SocialGen: Modeling Multi-Human Social Interaction with Language Models
Heng Yu, Juze Zhang, Changan Chen, Tiange Xiang, Yusu Fang, Juan Carlos Niebles, Ehsan Adeli
TL;DR
SocialGen addresses the challenge of modeling social interactions among arbitrary numbers of people by unifying motion and language through a novel XH3D representation and a VQVAE-based motion tokenizer. It couples motion tokens with a language model in a shared vocabulary to enable generation and understanding across captioning, completion, and reaction tasks. The authors also introduce SocialX, a GPT-4o-annotated dataset and benchmark that enables evaluation of multi-human motion-language tasks, achieving state-of-the-art results on several metrics.
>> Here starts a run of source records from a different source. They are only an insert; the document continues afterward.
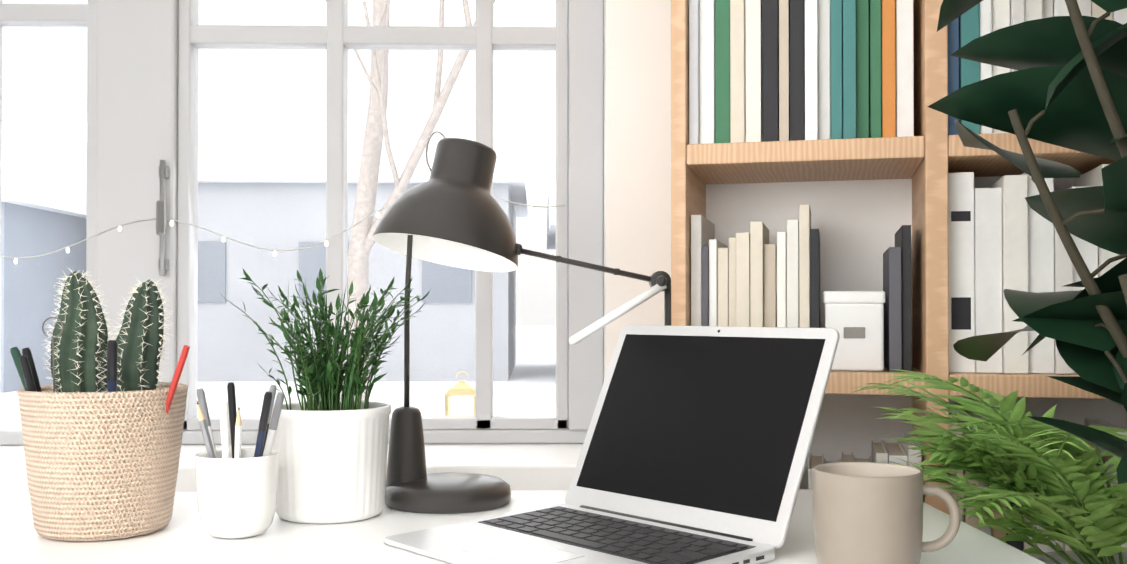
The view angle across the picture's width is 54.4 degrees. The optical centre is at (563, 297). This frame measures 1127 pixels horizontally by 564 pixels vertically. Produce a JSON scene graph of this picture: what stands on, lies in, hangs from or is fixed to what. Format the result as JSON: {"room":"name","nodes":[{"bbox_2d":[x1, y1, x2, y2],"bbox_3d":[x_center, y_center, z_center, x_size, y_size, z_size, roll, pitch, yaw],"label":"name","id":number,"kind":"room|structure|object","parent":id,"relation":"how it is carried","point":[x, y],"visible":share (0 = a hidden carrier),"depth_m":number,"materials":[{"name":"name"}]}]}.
{"room":"office","nodes":[
{"label":"office","id":0,"kind":"room"},
{"bbox_2d":[604,0,670,379],"bbox_3d":[0.885,-0.285,2.022,1.632,2.600,0.250,0,-1,-1],"label":"wall","id":1,"kind":"structure","parent":0,"point":[637,136],"depth_m":1.88,"materials":[{"name":"paint"}]},
{"bbox_3d":[-0.198,1.019,-0.208,4.100,0.060,4.630,0,-1,-1],"label":"floor","id":2,"kind":"structure","parent":0,"visible":0},
{"bbox_2d":[0,490,1045,563],"bbox_3d":[-0.408,0.629,1.082,1.740,0.750,0.750,0,-1,-1],"label":"desk","id":3,"kind":"object","parent":2,"relation":"on","point":[183,536],"depth_m":1.14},
{"bbox_2d":[10,268,189,540],"bbox_3d":[-0.494,0.110,1.201,0.190,0.289,0.173,0,-1,-1],"label":"potted cactus","id":4,"kind":"object","parent":3,"relation":"on","point":[102,419],"visible":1,"depth_m":1.15,"materials":[{"name":"wicker"}]},
{"bbox_2d":[195,382,283,538],"bbox_3d":[-0.350,0.174,1.172,0.097,0.161,0.100,0,-1,-1],"label":"pen holder","id":5,"kind":"object","parent":3,"relation":"on","point":[237,488],"visible":1,"depth_m":1.15,"materials":[{"name":"white ceramic"}]},
{"bbox_2d":[219,268,429,523],"bbox_3d":[-0.273,0.108,1.275,0.246,0.295,0.222,0,-1,-1],"label":"plant pot","id":6,"kind":"object","parent":3,"relation":"on","point":[330,446],"visible":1,"depth_m":1.25,"materials":[{"name":"ceramic"}]},
{"bbox_2d":[373,131,670,513],"bbox_3d":[-0.035,0.022,1.378,0.406,0.469,0.183,0,-1,-1],"label":"desk lamp","id":7,"kind":"object","parent":3,"relation":"on","point":[450,212],"visible":0.98,"depth_m":1.35,"materials":[{"name":"grey metal"}]},
{"bbox_2d":[384,325,839,563],"bbox_3d":[0.049,0.143,1.132,0.355,0.223,0.320,1,-1,-41],"label":"laptop","id":8,"kind":"object","parent":3,"relation":"on","point":[696,445],"visible":1,"depth_m":1.17,"materials":[{"name":"metal"}]},
{"bbox_2d":[812,462,960,563],"bbox_3d":[0.292,0.204,0.994,0.130,0.096,0.097,0,-1,11],"label":"mug","id":9,"kind":"object","parent":3,"relation":"on","point":[867,512],"visible":1,"depth_m":0.96,"materials":[{"name":"beige ceramic"}]},
{"bbox_2d":[671,0,1126,555],"bbox_3d":[0.626,-0.040,1.622,0.900,2.100,0.270,0,-1,14],"label":"bookshelf","id":10,"kind":"object","parent":2,"relation":"on","point":[829,168],"visible":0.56,"depth_m":1.58,"materials":[{"name":"brown wood"}]},
{"bbox_2d":[689,0,699,143],"bbox_3d":[0.211,-0.349,1.697,0.013,0.253,0.168,0,-1,14],"label":"book","id":11,"kind":"object","parent":10,"relation":"on","point":[694,5],"depth_m":1.61,"materials":[{"name":"grey paper"}]},
{"bbox_2d":[691,215,713,325],"bbox_3d":[0.219,-0.007,1.720,0.016,0.229,0.190,0,-1,14],"label":"book","id":12,"kind":"object","parent":10,"relation":"on","point":[702,230],"depth_m":1.63,"materials":[{"name":"grey paper"}]},
{"bbox_2d":[702,246,708,325],"bbox_3d":[0.229,0.016,1.701,0.010,0.182,0.169,0,-1,14],"label":"book","id":13,"kind":"object","parent":10,"relation":"on","point":[705,249],"depth_m":1.62,"materials":[{"name":"grey paper"}]},
{"bbox_2d":[699,0,714,143],"bbox_3d":[0.231,-0.341,1.701,0.022,0.236,0.162,0,-1,14],"label":"book","id":14,"kind":"object","parent":10,"relation":"on","point":[706,7],"depth_m":1.62,"materials":[{"name":"grey paper"}]},
{"bbox_2d":[709,239,728,325],"bbox_3d":[0.244,0.011,1.717,0.011,0.192,0.196,0,-1,14],"label":"book","id":15,"kind":"object","parent":10,"relation":"on","point":[717,250],"depth_m":1.62,"materials":[{"name":"grey paper"}]},
{"bbox_2d":[715,0,729,142],"bbox_3d":[0.254,-0.340,1.696,0.022,0.234,0.158,0,-1,14],"label":"book","id":16,"kind":"object","parent":10,"relation":"on","point":[722,7],"depth_m":1.62,"materials":[{"name":"green paper"}]},
{"bbox_2d":[718,248,728,325],"bbox_3d":[0.254,0.017,1.696,0.016,0.180,0.150,0,-1,14],"label":"book","id":17,"kind":"object","parent":10,"relation":"on","point":[723,253],"depth_m":1.62,"materials":[{"name":"grey paper"}]},
{"bbox_2d":[729,237,735,326],"bbox_3d":[0.269,0.010,1.698,0.011,0.195,0.160,0,-1,14],"label":"book","id":18,"kind":"object","parent":10,"relation":"on","point":[732,240],"depth_m":1.62,"materials":[{"name":"grey paper"}]},
{"bbox_2d":[730,0,745,142],"bbox_3d":[0.275,-0.351,1.690,0.021,0.256,0.165,0,-1,14],"label":"book","id":19,"kind":"object","parent":10,"relation":"on","point":[737,7],"depth_m":1.61,"materials":[{"name":"grey paper"}]},
{"bbox_2d":[736,233,749,326],"bbox_3d":[0.279,0.006,1.672,0.020,0.201,0.151,0,-1,14],"label":"book","id":20,"kind":"object","parent":10,"relation":"on","point":[742,239],"depth_m":1.60,"materials":[{"name":"grey paper"}]},
{"bbox_2d":[745,0,761,141],"bbox_3d":[0.301,-0.354,1.699,0.022,0.263,0.196,0,-1,14],"label":"book","id":21,"kind":"object","parent":10,"relation":"on","point":[753,8],"depth_m":1.60,"materials":[{"name":"grey paper"}]},
{"bbox_2d":[750,221,768,326],"bbox_3d":[0.302,-0.002,1.684,0.018,0.217,0.180,0,-1,14],"label":"book","id":22,"kind":"object","parent":10,"relation":"on","point":[759,233],"depth_m":1.60,"materials":[{"name":"grey paper"}]},
{"bbox_2d":[764,244,776,326],"bbox_3d":[0.323,0.015,1.690,0.017,0.185,0.174,0,-1,14],"label":"book","id":23,"kind":"object","parent":10,"relation":"on","point":[770,250],"depth_m":1.61,"materials":[{"name":"grey paper"}]},
{"bbox_2d":[762,0,778,141],"bbox_3d":[0.320,-0.336,1.674,0.022,0.226,0.157,0,-1,14],"label":"book","id":24,"kind":"object","parent":10,"relation":"on","point":[770,8],"depth_m":1.60,"materials":[{"name":"grey paper"}]},
{"bbox_2d":[777,232,786,326],"bbox_3d":[0.339,0.006,1.686,0.013,0.202,0.178,0,-1,14],"label":"book","id":25,"kind":"object","parent":10,"relation":"on","point":[781,236],"depth_m":1.60,"materials":[{"name":"grey paper"}]},
{"bbox_2d":[779,0,789,140],"bbox_3d":[0.341,-0.348,1.679,0.014,0.250,0.169,0,-1,14],"label":"book","id":26,"kind":"object","parent":10,"relation":"on","point":[784,5],"depth_m":1.60,"materials":[{"name":"beige paper"}]},
{"bbox_2d":[787,219,798,327],"bbox_3d":[0.357,-0.003,1.692,0.017,0.220,0.198,0,-1,14],"label":"book","id":27,"kind":"object","parent":10,"relation":"on","point":[792,224],"depth_m":1.60,"materials":[{"name":"grey paper"}]},
{"bbox_2d":[790,0,804,140],"bbox_3d":[0.361,-0.361,1.680,0.020,0.276,0.193,0,-1,14],"label":"book","id":28,"kind":"object","parent":10,"relation":"on","point":[797,7],"depth_m":1.59,"materials":[{"name":"grey paper"}]},
{"bbox_2d":[799,204,810,327],"bbox_3d":[0.369,-0.014,1.670,0.015,0.241,0.162,0,-1,14],"label":"book","id":29,"kind":"object","parent":10,"relation":"on","point":[804,209],"depth_m":1.59,"materials":[{"name":"grey paper"}]},
{"bbox_2d":[805,0,817,139],"bbox_3d":[0.379,-0.336,1.668,0.018,0.226,0.183,0,-1,14],"label":"book","id":30,"kind":"object","parent":10,"relation":"on","point":[811,6],"depth_m":1.58,"materials":[{"name":"grey paper"}]},
{"bbox_2d":[810,229,819,327],"bbox_3d":[0.385,0.004,1.674,0.012,0.205,0.199,0,-1,14],"label":"book","id":31,"kind":"object","parent":10,"relation":"on","point":[814,233],"depth_m":1.58,"materials":[{"name":"grey paper"}]},
{"bbox_2d":[808,453,823,489],"bbox_3d":[0.384,0.342,1.662,0.021,0.189,0.182,0,-1,14],"label":"book","id":32,"kind":"object","parent":10,"relation":"on","point":[814,460],"depth_m":1.65,"materials":[{"name":"grey paper"}]},
{"bbox_2d":[818,0,829,139],"bbox_3d":[0.399,-0.352,1.675,0.017,0.258,0.174,0,-1,14],"label":"book","id":33,"kind":"object","parent":10,"relation":"on","point":[823,5],"depth_m":1.59,"materials":[{"name":"grey paper"}]},
{"bbox_2d":[824,458,840,463],"bbox_3d":[0.406,0.345,1.652,0.025,0.182,0.172,0,-1,14],"label":"book","id":34,"kind":"object","parent":10,"relation":"on","point":[825,461],"depth_m":1.72,"materials":[{"name":"grey paper"}]},
{"bbox_2d":[830,0,841,138],"bbox_3d":[0.410,-0.346,1.650,0.016,0.245,0.156,0,-1,14],"label":"book","id":35,"kind":"object","parent":10,"relation":"on","point":[835,5],"depth_m":1.57,"materials":[{"name":"teal paper"}]},
{"bbox_2d":[842,452,853,461],"bbox_3d":[0.427,0.340,1.643,0.017,0.193,0.181,0,-1,14],"label":"book","id":36,"kind":"object","parent":10,"relation":"on","point":[845,458],"depth_m":1.68,"materials":[{"name":"grey paper"}]},
{"bbox_2d":[842,0,855,138],"bbox_3d":[0.427,-0.361,1.641,0.018,0.275,0.164,0,-1,14],"label":"book","id":37,"kind":"object","parent":10,"relation":"on","point":[848,6],"depth_m":1.56,"materials":[{"name":"teal paper"}]},
{"bbox_2d":[853,456,871,461],"bbox_3d":[0.451,0.343,1.645,0.026,0.188,0.171,0,-1,14],"label":"book","id":38,"kind":"object","parent":10,"relation":"on","point":[854,459],"depth_m":1.70,"materials":[{"name":"grey paper"}]},
{"bbox_2d":[856,0,868,137],"bbox_3d":[0.453,-0.362,1.670,0.018,0.277,0.199,0,-1,14],"label":"book","id":39,"kind":"object","parent":10,"relation":"on","point":[862,6],"depth_m":1.57,"materials":[{"name":"green paper"}]},
{"bbox_2d":[869,0,880,137],"bbox_3d":[0.464,-0.344,1.641,0.015,0.242,0.157,0,-1,14],"label":"book","id":40,"kind":"object","parent":10,"relation":"on","point":[874,5],"depth_m":1.56,"materials":[{"name":"green paper"}]},
{"bbox_2d":[872,440,887,463],"bbox_3d":[0.471,0.329,1.634,0.016,0.214,0.159,0,-1,14],"label":"book","id":41,"kind":"object","parent":10,"relation":"on","point":[879,450],"depth_m":1.61,"materials":[{"name":"grey paper"}]},
{"bbox_2d":[881,0,895,136],"bbox_3d":[0.485,-0.350,1.651,0.018,0.254,0.181,0,-1,14],"label":"book","id":42,"kind":"object","parent":10,"relation":"on","point":[888,7],"depth_m":1.56,"materials":[{"name":"orange paper"}]},
{"bbox_2d":[883,247,901,371],"bbox_3d":[0.493,0.018,1.646,0.017,0.177,0.184,0,-1,14],"label":"book","id":43,"kind":"object","parent":10,"relation":"on","point":[892,257],"depth_m":1.56,"materials":[{"name":"grey paper"}]},
{"bbox_2d":[883,440,907,465],"bbox_3d":[0.495,0.331,1.638,0.025,0.212,0.189,0,-1,14],"label":"book","id":44,"kind":"object","parent":10,"relation":"on","point":[899,450],"depth_m":1.59,"materials":[{"name":"grey paper"}]},
{"bbox_2d":[895,225,911,371],"bbox_3d":[0.511,0.002,1.651,0.012,0.209,0.186,0,-1,14],"label":"book","id":45,"kind":"object","parent":10,"relation":"on","point":[903,339],"depth_m":1.56,"materials":[{"name":"grey paper"}]},
{"bbox_2d":[895,0,913,136],"bbox_3d":[0.506,-0.347,1.641,0.023,0.246,0.163,0,-1,14],"label":"book","id":46,"kind":"object","parent":10,"relation":"on","point":[904,9],"depth_m":1.56,"materials":[{"name":"grey paper"}]},
{"bbox_2d":[901,434,921,469],"bbox_3d":[0.513,0.323,1.615,0.018,0.227,0.154,0,-1,14],"label":"book","id":47,"kind":"object","parent":10,"relation":"on","point":[906,453],"depth_m":1.54,"materials":[{"name":"grey paper"}]},
{"bbox_2d":[948,17,958,135],"bbox_3d":[0.567,-0.337,1.619,0.016,0.226,0.170,0,-1,14],"label":"book","id":48,"kind":"object","parent":10,"relation":"on","point":[953,27],"depth_m":1.54,"materials":[{"name":"blue paper"}]},
{"bbox_2d":[949,417,963,521],"bbox_3d":[0.566,0.308,1.601,0.019,0.257,0.156,0,-1,14],"label":"book","id":49,"kind":"object","parent":10,"relation":"on","point":[951,426],"depth_m":1.53,"materials":[{"name":"grey paper"}]},
{"bbox_2d":[948,172,974,372],"bbox_3d":[0.578,-0.034,1.622,0.036,0.281,0.175,0,-1,14],"label":"book","id":50,"kind":"object","parent":10,"relation":"on","point":[961,191],"depth_m":1.54,"materials":[{"name":"grey paper"}]},
{"bbox_2d":[959,3,979,133],"bbox_3d":[0.586,-0.357,1.605,0.025,0.266,0.161,0,-1,14],"label":"book","id":51,"kind":"object","parent":10,"relation":"on","point":[969,22],"depth_m":1.53,"materials":[{"name":"teal paper"}]},
{"bbox_2d":[963,433,979,529],"bbox_3d":[0.588,0.320,1.603,0.019,0.231,0.173,0,-1,14],"label":"book","id":52,"kind":"object","parent":10,"relation":"on","point":[971,521],"depth_m":1.52,"materials":[{"name":"grey paper"}]},
{"bbox_2d":[979,481,990,535],"bbox_3d":[0.608,0.337,1.605,0.016,0.199,0.151,0,-1,14],"label":"book","id":53,"kind":"object","parent":10,"relation":"on","point":[986,529],"depth_m":1.53,"materials":[{"name":"grey paper"}]},
{"bbox_2d":[980,0,991,133],"bbox_3d":[0.610,-0.362,1.618,0.015,0.276,0.191,0,-1,14],"label":"book","id":54,"kind":"object","parent":10,"relation":"on","point":[985,5],"depth_m":1.52,"materials":[{"name":"grey paper"}]},
{"bbox_2d":[974,187,1002,372],"bbox_3d":[0.616,-0.023,1.622,0.035,0.259,0.188,0,-1,14],"label":"book","id":55,"kind":"object","parent":10,"relation":"on","point":[988,202],"depth_m":1.53,"materials":[{"name":"grey paper"}]},
{"bbox_2d":[991,499,1005,542],"bbox_3d":[0.627,0.336,1.612,0.016,0.201,0.200,0,-1,14],"label":"book","id":56,"kind":"object","parent":10,"relation":"on","point":[997,534],"depth_m":1.52,"materials":[{"name":"grey paper"}]},
{"bbox_2d":[992,0,1009,132],"bbox_3d":[0.633,-0.359,1.623,0.024,0.271,0.194,0,-1,14],"label":"book","id":57,"kind":"object","parent":10,"relation":"on","point":[1000,8],"depth_m":1.53,"materials":[{"name":"grey paper"}]},
{"bbox_2d":[989,175,1028,373],"bbox_3d":[0.643,-0.031,1.589,0.031,0.274,0.160,0,-1,14],"label":"book","id":58,"kind":"object","parent":10,"relation":"on","point":[1010,208],"depth_m":1.51,"materials":[{"name":"grey paper"}]},
{"bbox_2d":[1002,457,1023,550],"bbox_3d":[0.645,0.318,1.600,0.022,0.235,0.175,0,-1,14],"label":"book","id":59,"kind":"object","parent":10,"relation":"on","point":[1019,545],"depth_m":1.51,"materials":[{"name":"grey paper"}]},
{"bbox_2d":[1010,0,1023,71],"bbox_3d":[0.645,-0.348,1.582,0.015,0.248,0.154,0,-1,14],"label":"book","id":60,"kind":"object","parent":10,"relation":"on","point":[1016,6],"depth_m":1.51,"materials":[{"name":"grey paper"}]},
{"bbox_2d":[1023,514,1035,555],"bbox_3d":[0.664,0.308,1.595,0.015,0.256,0.174,0,-1,14],"label":"book","id":61,"kind":"object","parent":10,"relation":"on","point":[1025,546],"depth_m":1.51,"materials":[{"name":"grey paper"}]},
{"bbox_2d":[1024,0,1041,21],"bbox_3d":[0.670,-0.343,1.601,0.023,0.239,0.188,0,-1,14],"label":"book","id":62,"kind":"object","parent":10,"relation":"on","point":[1032,8],"depth_m":1.51,"materials":[{"name":"grey paper"}]},
{"bbox_2d":[1021,172,1053,373],"bbox_3d":[0.680,-0.035,1.597,0.034,0.282,0.167,0,-1,14],"label":"book","id":63,"kind":"object","parent":10,"relation":"on","point":[1037,233],"depth_m":1.51,"materials":[{"name":"grey paper"}]},
{"bbox_2d":[1042,0,1052,17],"bbox_3d":[0.694,-0.342,1.614,0.016,0.236,0.190,0,-1,14],"label":"book","id":64,"kind":"object","parent":10,"relation":"on","point":[1047,5],"depth_m":1.52,"materials":[{"name":"grey paper"}]},
{"bbox_2d":[1036,525,1063,552],"bbox_3d":[0.689,0.335,1.586,0.033,0.203,0.168,0,-1,14],"label":"book","id":65,"kind":"object","parent":10,"relation":"on","point":[1045,548],"depth_m":1.51,"materials":[{"name":"grey paper"}]},
{"bbox_2d":[1053,0,1069,16],"bbox_3d":[0.710,-0.355,1.591,0.022,0.262,0.157,0,-1,14],"label":"book","id":66,"kind":"object","parent":10,"relation":"on","point":[1059,6],"depth_m":1.52,"materials":[{"name":"grey paper"}]},
{"bbox_2d":[1054,227,1072,373],"bbox_3d":[0.709,-0.019,1.592,0.022,0.250,0.182,0,-1,14],"label":"book","id":67,"kind":"object","parent":10,"relation":"on","point":[1063,266],"depth_m":1.50,"materials":[{"name":"grey paper"}]},
{"bbox_2d":[1063,538,1076,550],"bbox_3d":[0.716,0.332,1.579,0.021,0.209,0.182,0,-1,14],"label":"book","id":68,"kind":"object","parent":10,"relation":"on","point":[1065,547],"depth_m":1.49,"materials":[{"name":"grey paper"}]},
{"bbox_2d":[1053,431,1095,549],"bbox_3d":[0.742,0.320,1.593,0.020,0.233,0.190,0,-1,14],"label":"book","id":69,"kind":"object","parent":10,"relation":"on","point":[1090,444],"depth_m":1.50,"materials":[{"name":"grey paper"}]},
{"bbox_2d":[1068,186,1097,373],"bbox_3d":[0.741,-0.023,1.602,0.033,0.258,0.197,0,-1,14],"label":"book","id":70,"kind":"object","parent":10,"relation":"on","point":[1088,251],"depth_m":1.51,"materials":[{"name":"grey paper"}]},
{"bbox_2d":[1077,0,1090,16],"bbox_3d":[0.729,-0.340,1.576,0.019,0.231,0.172,0,-1,14],"label":"book","id":71,"kind":"object","parent":10,"relation":"on","point":[1084,5],"depth_m":1.49,"materials":[{"name":"grey paper"}]},
{"bbox_2d":[1073,164,1124,277],"bbox_3d":[0.768,-0.037,1.572,0.030,0.286,0.182,0,-1,14],"label":"book","id":72,"kind":"object","parent":10,"relation":"on","point":[1097,256],"depth_m":1.51,"materials":[{"name":"grey paper"}]},
{"bbox_2d":[1091,1,1112,19],"bbox_3d":[0.750,-0.356,1.565,0.025,0.262,0.164,0,-1,14],"label":"book","id":73,"kind":"object","parent":10,"relation":"on","point":[1096,11],"depth_m":1.49,"materials":[{"name":"grey paper"}]},
{"bbox_2d":[1085,417,1126,552],"bbox_3d":[0.776,0.308,1.567,0.017,0.255,0.193,0,-1,14],"label":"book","id":74,"kind":"object","parent":10,"relation":"on","point":[1097,422],"depth_m":1.55,"materials":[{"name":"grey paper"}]},
{"bbox_2d":[1113,8,1126,24],"bbox_3d":[0.774,-0.335,1.565,0.017,0.222,0.168,0,-1,14],"label":"book","id":75,"kind":"object","parent":10,"relation":"on","point":[1120,16],"depth_m":1.48,"materials":[{"name":"grey paper"}]},
{"bbox_2d":[852,369,1126,563],"bbox_3d":[0.671,0.542,1.234,0.670,0.926,0.499,0,-1,-1],"label":"floor plant","id":76,"kind":"object","parent":2,"relation":"on","point":[1051,484],"visible":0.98,"depth_m":1.21,"materials":[{"name":"plant"}]},
{"bbox_2d":[927,0,1126,483],"bbox_3d":[0.730,-0.015,0.986,0.745,2.036,0.813,0,-1,-1],"label":"floor plant","id":77,"kind":"object","parent":2,"relation":"on","point":[1065,85],"visible":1,"depth_m":1.08,"materials":[{"name":"green plant"}]},
{"bbox_3d":[-0.589,0.659,1.978,1.318,0.710,0.250,0,-1,-1],"label":"wall","id":78,"kind":"structure","parent":0,"visible":0},
{"bbox_2d":[0,444,582,492],"bbox_3d":[-0.587,0.280,1.872,1.316,0.045,0.430,0,-1,-1],"label":"sill","id":79,"kind":"structure","parent":78,"relation":"on","point":[533,467],"depth_m":1.69,"materials":[{"name":"white paint"}]},
{"bbox_2d":[0,0,603,444],"bbox_3d":[-0.589,-0.439,1.949,1.318,1.394,0.072,0,-1,-1],"label":"window","id":80,"kind":"structure","parent":78,"relation":"in","point":[142,74],"depth_m":1.93,"materials":[{"name":"glass"}]},
{"bbox_2d":[156,160,169,275],"bbox_3d":[-0.692,-0.137,1.893,0.016,0.200,0.028,0,-1,-1],"label":"handle","id":81,"kind":"object","parent":80,"relation":"attached to","point":[163,262],"visible":1,"depth_m":1.89,"materials":[{"name":"silver metal"}]},
{"bbox_2d":[0,197,564,263],"bbox_3d":[-0.592,-0.124,1.906,1.190,0.133,0.006,0,-1,-1],"label":"cord","id":82,"kind":"object","parent":80,"relation":"hanging from","point":[377,213],"visible":0.81,"depth_m":1.91,"materials":[{"name":"grey plastic"}]},
{"label":"outside","id":83,"kind":"structure","parent":0,"visible":0},
{"bbox_2d":[0,326,555,427],"bbox_3d":[-1.012,1.861,46.034,120.000,0.100,87.860,0,-1,-1],"label":"ground","id":84,"kind":"structure","parent":83,"point":[430,399],"depth_m":17.12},
{"bbox_2d":[0,122,86,392],"bbox_3d":[-12.212,-0.887,20.501,7.429,4.821,7.600,0,-1,-1],"label":"house","id":85,"kind":"structure","parent":84,"relation":"on","point":[67,174],"depth_m":18.36,"materials":[{"name":"white"}]},
{"bbox_2d":[197,121,527,381],"bbox_3d":[-4.404,-1.099,23.306,7.247,5.307,7.600,0,-1,-1],"label":"house","id":86,"kind":"structure","parent":84,"relation":"on","point":[313,213],"depth_m":19.81,"materials":[{"name":"white"}]},
{"bbox_2d":[325,0,494,400],"bbox_3d":[-1.925,-4.884,10.031,4.230,12.601,6.251,0,-1,-1],"label":"tree","id":87,"kind":"object","parent":84,"relation":"on","point":[379,119],"depth_m":12.58,"materials":[{"name":"brown plant"}]},
{"bbox_2d":[443,371,474,415],"bbox_3d":[-0.190,0.199,2.052,0.065,0.121,0.065,0,-1,-1],"label":"lantern","id":88,"kind":"object","parent":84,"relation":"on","point":[461,391],"depth_m":2.03,"materials":[{"name":"gold metal"}]},
{"bbox_2d":[547,177,555,249],"bbox_3d":[3.511,-0.439,22.171,7.651,3.961,7.600,0,-1,-1],"label":"house","id":89,"kind":"structure","parent":84,"relation":"on","point":[552,225],"depth_m":20.92,"materials":[{"name":"white"}]}
]}
The framework supports scalable multi-human interaction modeling and holds promise for open-domain social robotics, VR, and human-centric AI applications.
Abstract
Human interactions in everyday life are inherently social, involving engagements with diverse individuals across various contexts. Modeling these social interactions is fundamental to a wide range of real-world applications. In this paper, we introduce SocialGen, the first unified motion-language model capable of modeling interaction behaviors among varying numbers of individuals, to address this crucial yet challenging problem. Unlike prior methods that are limited to two-person interactions, we propose a novel social motion representation that supports tokenizing the motions of an arbitrary number of individuals and aligning them with the language space. This alignment enables the model to leverage rich, pretrained linguistic knowledge to better understand and reason about human social behaviors. To tackle the challenges of data scarcity, we curate a comprehensive multi-human interaction dataset, SocialX, enriched with textual annotations. Leveraging this dataset, we establish the first comprehensive benchmark for multi-human interaction tasks. Our method achieves state-of-the-art performance across motion-language tasks, setting a new standard for multi-human interaction modeling.